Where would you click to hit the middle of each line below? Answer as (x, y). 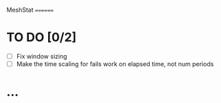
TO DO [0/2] (42, 38)
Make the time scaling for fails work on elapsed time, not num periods (115, 64)
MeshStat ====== (30, 10)
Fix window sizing (42, 56)
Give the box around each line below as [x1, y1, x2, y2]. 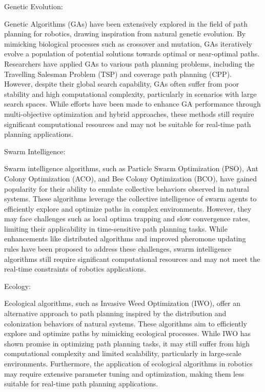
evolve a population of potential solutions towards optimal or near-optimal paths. [4, 48, 260, 59]
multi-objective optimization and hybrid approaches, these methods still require [4, 108, 254, 119]
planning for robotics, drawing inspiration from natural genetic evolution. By [4, 28, 246, 39]
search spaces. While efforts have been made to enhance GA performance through [4, 98, 261, 109]
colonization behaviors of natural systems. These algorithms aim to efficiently [4, 318, 247, 328]
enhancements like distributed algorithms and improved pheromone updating [4, 233, 246, 244]
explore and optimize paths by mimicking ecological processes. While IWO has [4, 328, 251, 339]
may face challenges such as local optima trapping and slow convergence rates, [4, 213, 250, 224]
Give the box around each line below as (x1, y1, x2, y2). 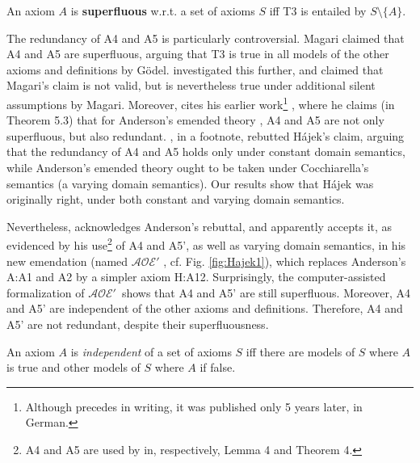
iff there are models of (246, 343, 355, 360)
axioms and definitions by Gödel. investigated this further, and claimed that (6, 61, 384, 78)
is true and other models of (6, 359, 141, 376)
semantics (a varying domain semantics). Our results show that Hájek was (6, 175, 374, 192)
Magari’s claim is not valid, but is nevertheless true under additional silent (6, 77, 376, 94)
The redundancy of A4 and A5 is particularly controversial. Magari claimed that (6, 29, 405, 46)
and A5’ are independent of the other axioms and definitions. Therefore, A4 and (6, 300, 403, 317)
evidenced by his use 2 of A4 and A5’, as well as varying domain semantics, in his (6, 234, 406, 254)
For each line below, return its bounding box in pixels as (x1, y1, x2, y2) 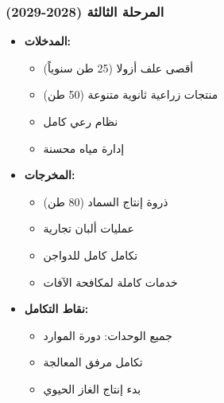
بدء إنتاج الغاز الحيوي (43, 380, 141, 397)
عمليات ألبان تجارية (43, 220, 134, 237)
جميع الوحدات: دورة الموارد (43, 327, 172, 343)
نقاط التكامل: (24, 300, 89, 317)
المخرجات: (24, 166, 75, 183)
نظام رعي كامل (43, 113, 118, 129)
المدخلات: (24, 33, 71, 49)
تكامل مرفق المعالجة (43, 354, 143, 370)
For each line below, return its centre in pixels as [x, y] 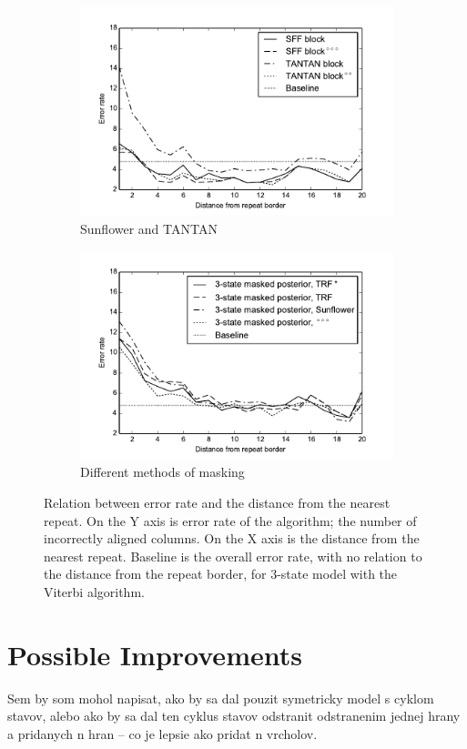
■ ■ ■ ■ ■ ■ ■
[Exercise goal]
From the line containing "نقاط التكامل: (24, 300, 89, 317)" down to the last line of the records above, repeat every line exactly and nothing else, dropping any pictures.

[Written answer]
نقاط التكامل: (24, 300, 89, 317)
المخرجات: (24, 166, 75, 183)
نظام رعي كامل (43, 113, 118, 129)
المدخلات: (24, 33, 71, 49)
تكامل مرفق المعالجة (43, 354, 143, 370)
For each line below, return its centre in pixels as [x, y] 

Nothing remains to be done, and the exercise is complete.